A Comprehensive Study of Vibration Signals for a Thin Shell Structure Using Enhanced Independent Component Analysis and Experimental Validation

[+] Author and Article Information
Wei Cheng

State Key Laboratory for Manufacturing
Systems Engineering,
Xi’an Jiaotong University,
Xi’an, Shaanxi 710049, China
e-mail: chengw@mail.xjtu.edu.cn

Zhengjia He

State Key Laboratory for Manufacturing
Systems Engineering,
Xi’an Jiaotong University,
Xi’an, Shaanxi 710049, China
e-mail: hzj@mail.xjtu.edu.cn

Zhousuo Zhang

State Key Laboratory for Manufacturing
Systems Engineering,
Xi’an Jiaotong University,
Xi’an, Shaanxi 710049, China
e-mail: zzs@mail.xjtu.edu.cn

1Corresponding author.

Contributed by the Technical Committee on Vibration and Sound of ASME for publication in the JOURNAL OF VIBRATION AND ACOUSTICS. Manuscript received July 4, 2013; final manuscript received April 26, 2014; published online May 22, 2014. Assoc. Editor: Patrick S. Keogh.

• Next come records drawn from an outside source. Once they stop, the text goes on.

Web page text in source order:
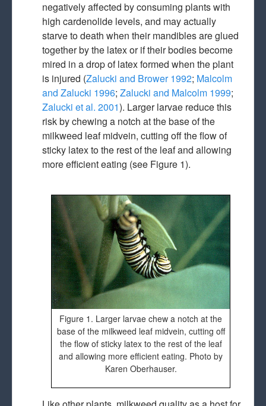
negatively affected by consuming plants with
high cardenolide levels, and may actually
starve to death when their mandibles are glued
together by the latex or if their bodies become
mired in a drop of latex formed when the plant
is injured (Zalucki and Brower 1992; Malcolm
and Zalucki 1996; Zalucki and Malcolm 1999;
Zalucki et al. 2001). Larger larvae reduce this
risk by chewing a notch at the base of the
milkweed leaf midvein, cutting off the flow of
sticky latex to the rest of the leaf and allowing
more efficient eating (see Figure 1).
Figure 1. Larger larvae chew a notch at the
base of the milkweed leaf midvein, cutting off
the flow of sticky latex to the rest of the leaf
and allowing more efficient eating. Photo by
Karen Oberhauser.

J. Vib. Acoust 136(4), 041011 (May 22, 2014) (11 pages) Paper No: VIB-13-1233; doi: 10.1115/1.4027545 History: Received July 04, 2013; Revised April 26, 2014

Vibration source information (source number, source waveforms, and source contributions) of gears, bearings, motors, and shafts is very important for machinery condition monitoring, fault diagnosis, and especially vibration monitoring and control. However, it has been a challenging to effectively extract the source information from the measured mixed vibration signals without a priori knowledge of the mixing mode and sources. In this paper, we propose source number estimation, source separation, and source contribution evaluation methods based on an enhanced independent component analysis (EICA). The effects of nonlinear mixing mode and different source number on source separation are studied with typical vibration signals, and the effectiveness of the proposed methods is validated by numerical case studies and experimental studies on a thin shell test bed. The conclusions show that the proposed methods have a high accuracy for thin shell structures. This research benefits for application of independent component analysis (ICA) to solve the vibration monitoring and control problems for thin shell structures and provides important references for machinery condition monitoring and fault diagnosis.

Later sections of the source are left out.